Michel Teston (born 20 July 1944) is a former French politician and former member of the Senate of France, having represented the Ardèche department until 2014. He is a member of the Socialist Party.

== Career ==
His first position was as the General Counsel of his home township of Antraigues-sur-Volane, he was elected Chairman of the General Council of the Ardèche in 1998 (re-elected in 2001 and 2004), which he resigned in March 2006. His successor is Pascal Terrasse, his former Vice-President.

He was first elected to the senate on September 27, 1998. He was reelected for a second term on September 21, 2008, receiving a majority of the votes cast. He was not a candidate for re-election in 2014.

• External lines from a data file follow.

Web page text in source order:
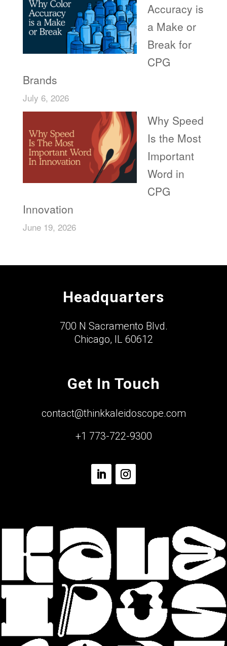
Accuracy is
a Make or
Break for
CPG
Brands
July 6, 2026
Why Speed
Is the Most
Important
Word in
CPG
Innovation
June 19, 2026
Headquarters
700 N Sacramento Blvd.
Chicago, IL 60612
Get In Touch
contact@thinkkaleidoscope.com
+1 773-722-9300
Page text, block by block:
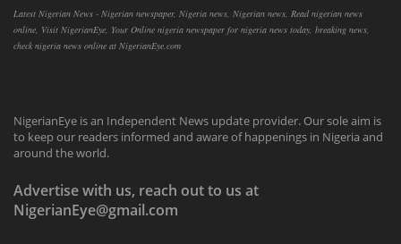
Latest Nigerian News - Nigerian newspaper, Nigeria news, Nigerian news, Read nigerian news
online, Visit NigerianEye, Your Online nigeria newspaper for nigeria news today, breaking news,
check nigeria news online at NigerianEye.com
NigerianEye is an Independent News update provider. Our sole aim is
to keep our readers informed and aware of happenings in Nigeria and
around the world.
Advertise with us, reach out to us at
NigerianEye@gmail.com
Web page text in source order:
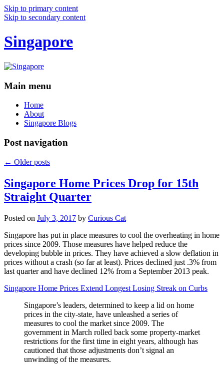
Skip to primary content
Skip to secondary content
Singapore
Main menu
Home
About
Singapore Blogs
Post navigation
← Older posts
Singapore Home Prices Drop for 15th
Straight Quarter
Posted on July 3, 2017 by Curious Cat
Singapore has put in place measures to cool the overheating in home
prices since 2009. Those measures have helped reduce the
developing bubble in prices. They have achieved a slow deflation in
prices without a crash (so far at least). Prices declined just .3% from
last quarter and have declined 12% from a September 2013 peak.
Singapore Home Prices Extend Longest Losing Streak on Curbs
Singapore’s leaders, determined to keep a lid on home
prices in the city-state, have unleashed a series of
measures to cool the market since 2009. The
government in March rolled back some property-market
restrictions for the first time in eight years, although has
cautioned that those adjustments don’t signal an
unwinding of the measures.
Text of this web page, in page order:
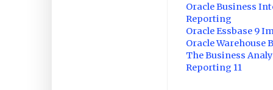
Oracle Business
Reporting
Oracle Essbase 9
Oracle Warehouse
The Business
Reporting 11
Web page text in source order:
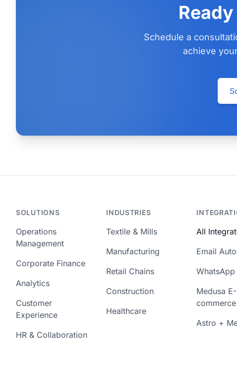
Schedule a
achieve
SOLUTIONS
Operations
Management
Corporate Finance
Analytics
Customer
Experience
HR & Collaboration
INDUSTRIES
Textile & Mills
Manufacturing
Retail Chains
Construction
Healthcare
All
Email
WhatsApp
Medusa E-
commerce
Astro +
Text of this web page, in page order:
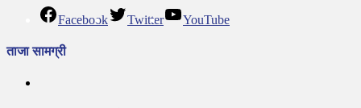
Facebook Twitter YouTube
ताजा सामग्री
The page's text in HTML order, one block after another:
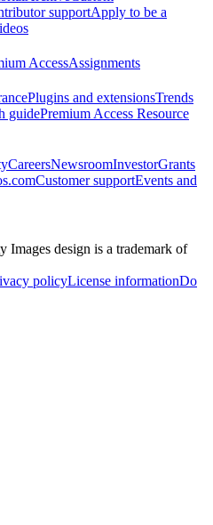
supportApply to be a
AccessAssignments
Plugins and extensionsTrends
guidePremium Access Resource
CareersNewsroomInvestorGrants
Customer supportEvents and
Images design is a trademark of
policyLicense informationDo
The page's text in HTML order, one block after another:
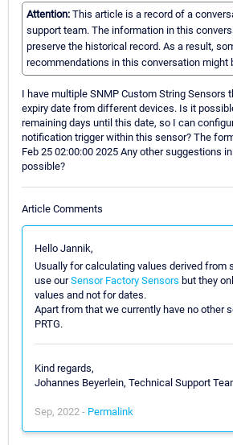
Attention: This article is a record of a
support team. The information in this
preserve the historical record. As a result,
recommendations in this conversation might
I have multiple SNMP Custom String Sensors
expiry date from different devices. Is it
remaining days until this date, so I can
notification trigger within this sensor? The
Feb 25 02:00:00 2025 Any other suggestions
possible?
Article Comments
Hello Jannik,
Usually for calculating values derived from
use ourSensor Factory Sensors but they
values and not for dates.
Apart from that we currently have no other
PRTG.
Kind regards,
Johannes Beyerlein, Technical Support
Sep, 2022 - Permalink
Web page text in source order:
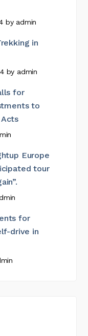
by admin
in
by admin
for
to
Europe
tour
for
drive in
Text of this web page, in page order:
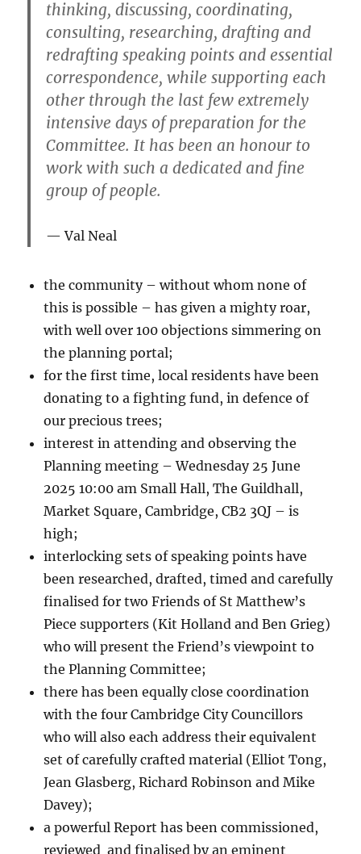
thinking, discussing, coordinating,
consulting, researching, drafting and
redrafting speaking points and essential
correspondence, while supporting each
other through the last few extremely
intensive days of preparation for the
Committee. It has been an honour to
work with such a dedicated and fine
group of people.
Val Neal
the community – without whom none of
this is possible – has given a mighty roar,
with well over 100 objections simmering on
the planning portal;
for the first time, local residents have been
donating to a fighting fund, in defence of
our precious trees;
interest in attending and observing the
Planning meeting – Wednesday 25 June
2025 10:00 am Small Hall, The Guildhall,
Market Square, Cambridge, CB2 3QJ – is
high;
interlocking sets of speaking points have
been researched, drafted, timed and carefully
finalised for two Friends of St Matthew’s
Piece supporters (Kit Holland and Ben Grieg)
who will present the Friend’s viewpoint to
the Planning Committee;
there has been equally close coordination
with the four Cambridge City Councillors
who will also each address their equivalent
set of carefully crafted material (Elliot Tong,
Jean Glasberg, Richard Robinson and Mike
Davey);
a powerful Report has been commissioned,
reviewed and finalised by an eminent
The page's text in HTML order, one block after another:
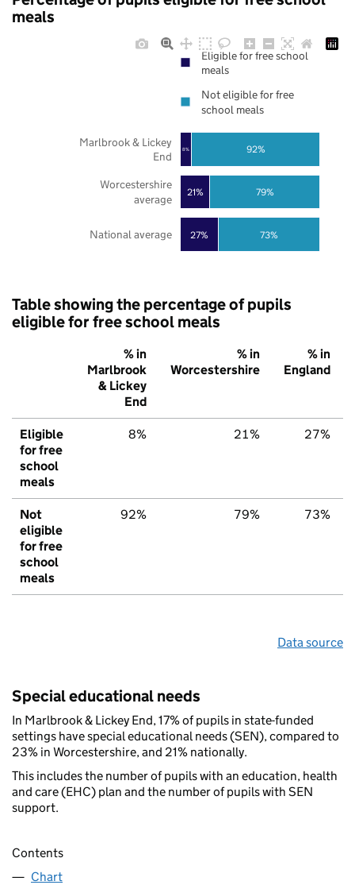
meals
27%
21%
8%
73%
79%
92%
National average
Worcestershire
average
Marlbrook & Lickey
End
Eligible for free school
meals
Not eligible for free
school meals
Table showing the percentage of pupils
eligible for free school meals
% in
Marlbrook
& Lickey
End
% in
Worcestershire
% in
England
Eligible
for free
school
meals
8% 21% 27%
Not
eligible
for free
school
meals
92% 79% 73%
Data source
Special educational needs
In Marlbrook & Lickey End, 17% of pupils in state-funded
settings have special educational needs (SEN), compared to
23% in Worcestershire, and 21% nationally.
This includes the number of pupils with an education, health
and care (EHC) plan and the number of pupils with SEN
support.
Contents
Chart
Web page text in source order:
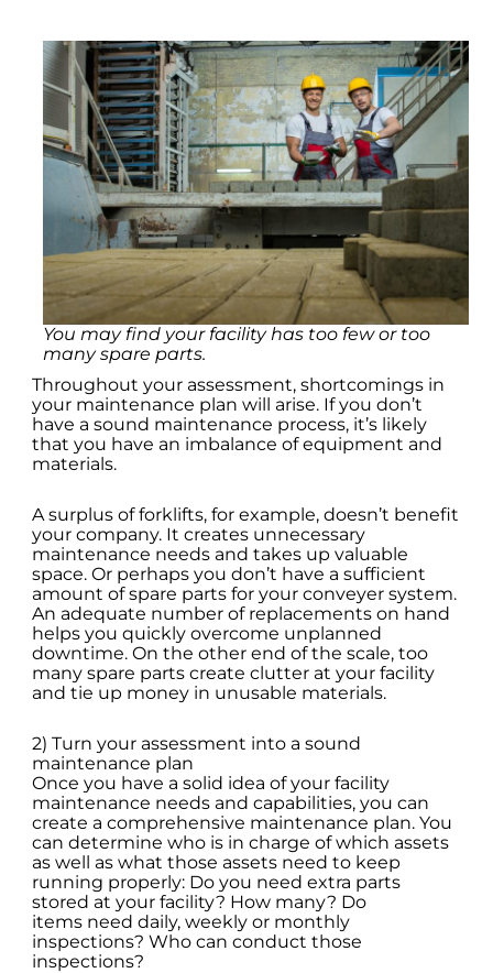
You may find your facility has too few or too
many spare parts.
Throughout your assessment, shortcomings in
your maintenance plan will arise. If you don’t
have a sound maintenance process, it’s likely
that you have an imbalance of equipment and
materials.
A surplus of forklifts, for example, doesn’t benefit
your company. It creates unnecessary
maintenance needs and takes up valuable
space. Or perhaps you don’t have a sufficient
amount of spare parts for your conveyer system.
An adequate number of replacements on hand
helps you quickly overcome unplanned
downtime. On the other end of the scale, too
many spare parts create clutter at your facility
and tie up money in unusable materials.
2) Turn your assessment into a sound
maintenance plan
Once you have a solid idea of your facility
maintenance needs and capabilities, you can
create a comprehensive maintenance plan. You
can determine who is in charge of which assets
as well as what those assets need to keep
running properly: Do you need extra parts
stored at your facility? How many? Do
items need daily, weekly or monthly
inspections? Who can conduct those
inspections?
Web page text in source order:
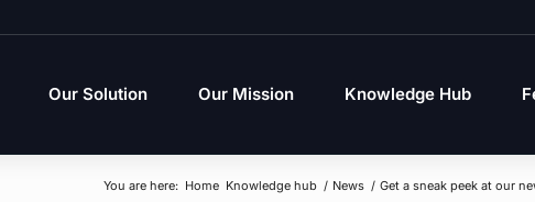
Our Solution Our Mission Knowledge Hub
You are here: Home Knowledge hub / News / Get a sneak peek at our
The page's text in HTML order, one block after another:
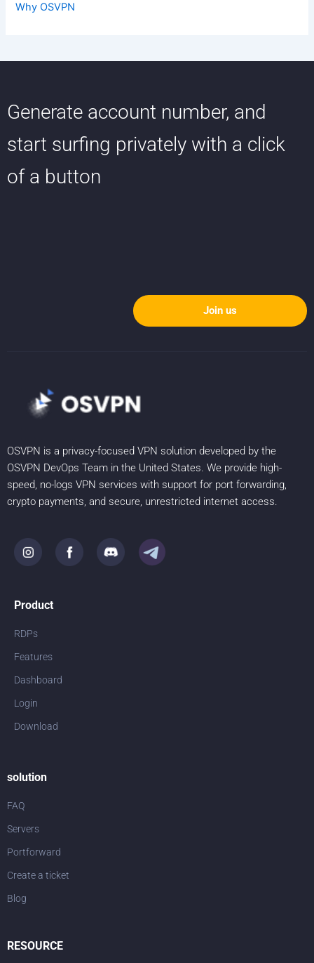
Why OSVPN
Generate account number, and
start surfing privately with a click
of a button
Join us
OSVPN is a privacy-focused VPN solution developed by the
OSVPN DevOps Team in the United States. We provide high-
speed, no-logs VPN services with support for port forwarding,
crypto payments, and secure, unrestricted internet access.
Product
RDPs
Features
Dashboard
Login
Download
solution
FAQ
Servers
Portforward
Create a ticket
Blog
RESOURCE
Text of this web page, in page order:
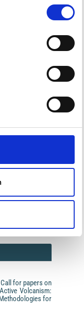
Call for papers on
Volcanism:
for
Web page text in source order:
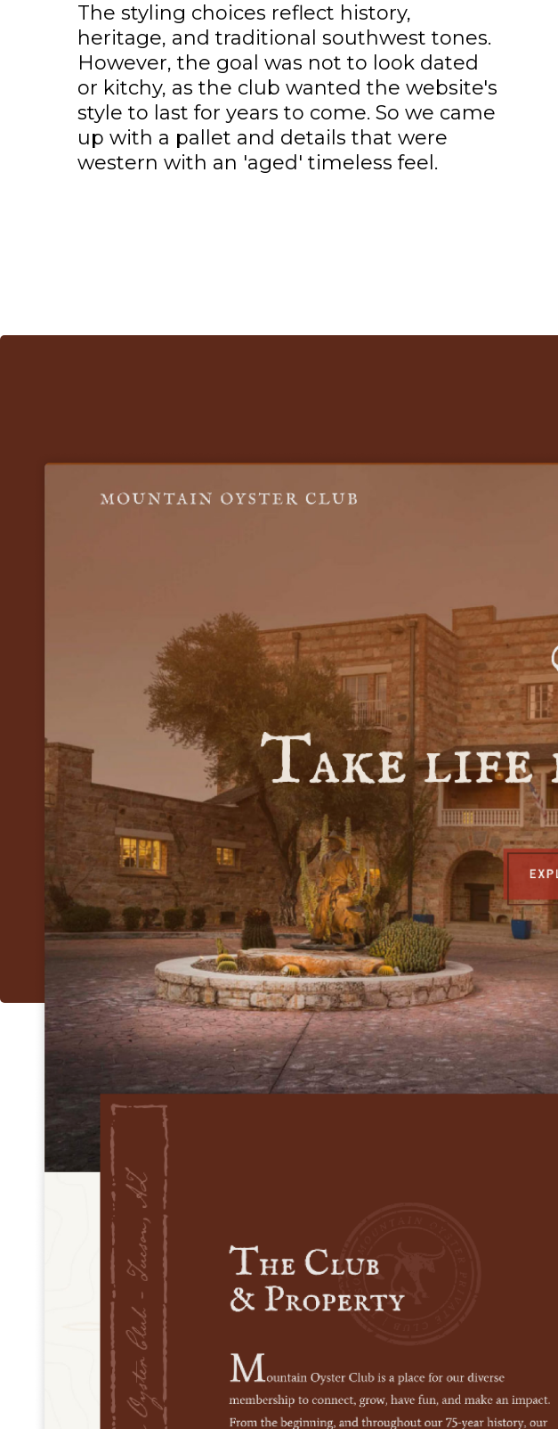
The styling choices reflect history,
heritage, and traditional southwest tones.
However, the goal was not to look dated
or kitchy, as the club wanted the website's
style to last for years to come. So we came
up with a pallet and details that were
western with an 'aged' timeless feel.
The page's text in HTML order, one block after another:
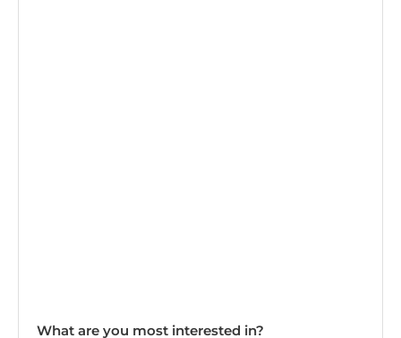
What are you most interested in?
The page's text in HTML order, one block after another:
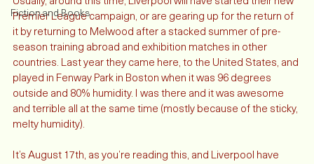
Los Angeles
Fiction and Books
Usually, around this time, Liverpool will have started their new
Premier League campaign, or are gearing up for the return of
it by returning to Melwood after a stacked summer of pre-
season training abroad and exhibition matches in other
countries. Last year they came here, to the United States, and
played in Fenway Park in Boston when it was 96 degrees
outside and 80% humidity. I was there and it was awesome
and terrible all at the same time (mostly because of the sticky,
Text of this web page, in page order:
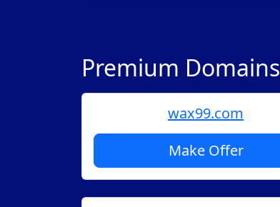
Premium Domains
wax99.com
Make Offer
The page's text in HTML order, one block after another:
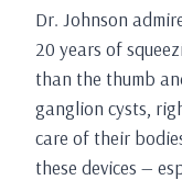
Dr. Johnson
20 years of
than the thumb
ganglion cysts,
care of their
these devices —
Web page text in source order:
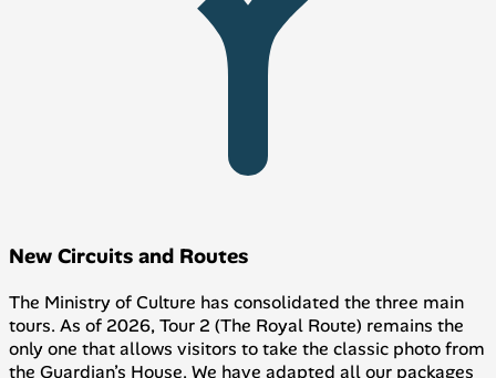
New Circuits and Routes
The Ministry of Culture has consolidated the three main
tours. As of 2026, Tour 2 (The Royal Route) remains the
only one that allows visitors to take the classic photo from
the Guardian’s House. We have adapted all our packages
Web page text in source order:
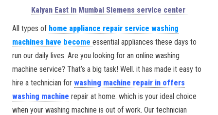
Kalyan East in Mumbai Siemens service center
All types of home appliance repair service washing
machines have become essential appliances these days to
run our daily lives. Are you looking for an online washing
machine service? That’s a big task! Well. it has made it easy to
hire a technician for washing machine repair in offers
washing machine repair at home. which is your ideal choice
when your washing machine is out of work. Our technician
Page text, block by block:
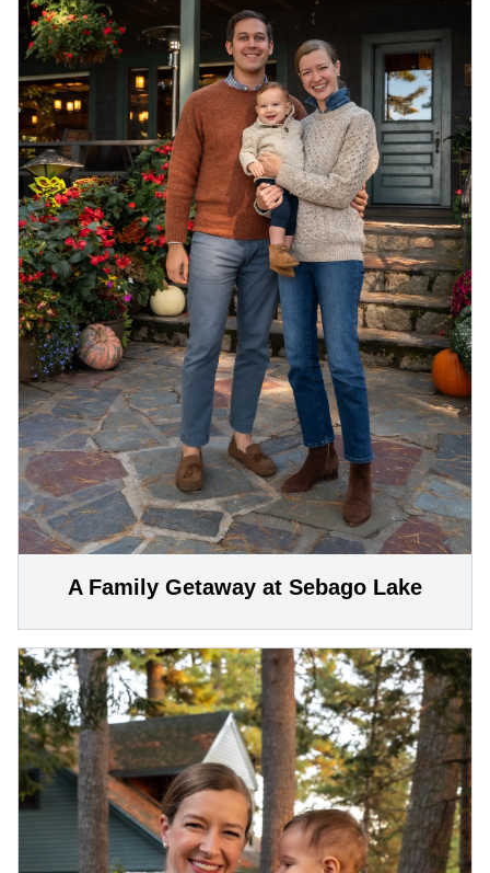
A Family Getaway at Sebago Lake

He was a former director of broadcasting (TDF) for the Central East region, and in this capacity from 2004 to 2006 he chaired the Information Technology and Communication Committee of the Assembly of France.

He is a member of the parliamentary mission Deindustrialisation territories and has served on the joint committee to ban shale gas. The Socialist Group of the Senate appointed him as leader for postal and transportation issues.

As part of the mission on nuclear security, he participated in the inspection of plants in Nogent-sur-Seine and Tricastin.

Teston is the grandson of Edward Froment, a socialist (SFIO) and member of parliament from 1932 to 1951, who also served as Chairman of the General Council of the Ardèche. He was one of 80 members of parliament who on July 10, 1940 voted against granting full powers to Marshal Philippe Pétain.